Stored entries
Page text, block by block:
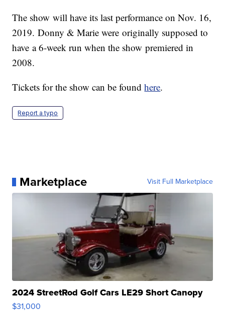
The show will have its last performance on Nov. 16,
2019. Donny & Marie were originally supposed to
have a 6-week run when the show premiered in
2008.
Tickets for the show can be foundhere.
Report a typo
Marketplace Visit Full Marketplace
2024 StreetRod Golf Cars LE29 Short Canopy
$31,000
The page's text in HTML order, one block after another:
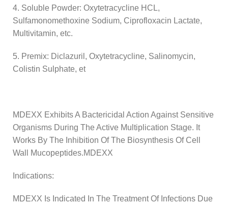
4. Soluble Powder: Oxytetracycline HCL,
Sulfamonomethoxine Sodium, Ciprofloxacin Lactate,
Multivitamin, etc.
5. Premix: Diclazuril, Oxytetracycline, Salinomycin,
Colistin Sulphate, et
MDEXX Exhibits A Bactericidal Action Against Sensitive
Organisms During The Active Multiplication Stage. It
Works By The Inhibition Of The Biosynthesis Of Cell
Wall Mucopeptides.MDEXX
Indications:
MDEXX Is Indicated In The Treatment Of Infections Due

_What the exercise asks_
Search the records for the string "MDEXX" and, wherever a line contains it, please copy that line.

_Reply to the task_
MDEXX Exhibits A Bactericidal Action Against Sensitive
Wall Mucopeptides.MDEXX
MDEXX Is Indicated In The Treatment Of Infections Due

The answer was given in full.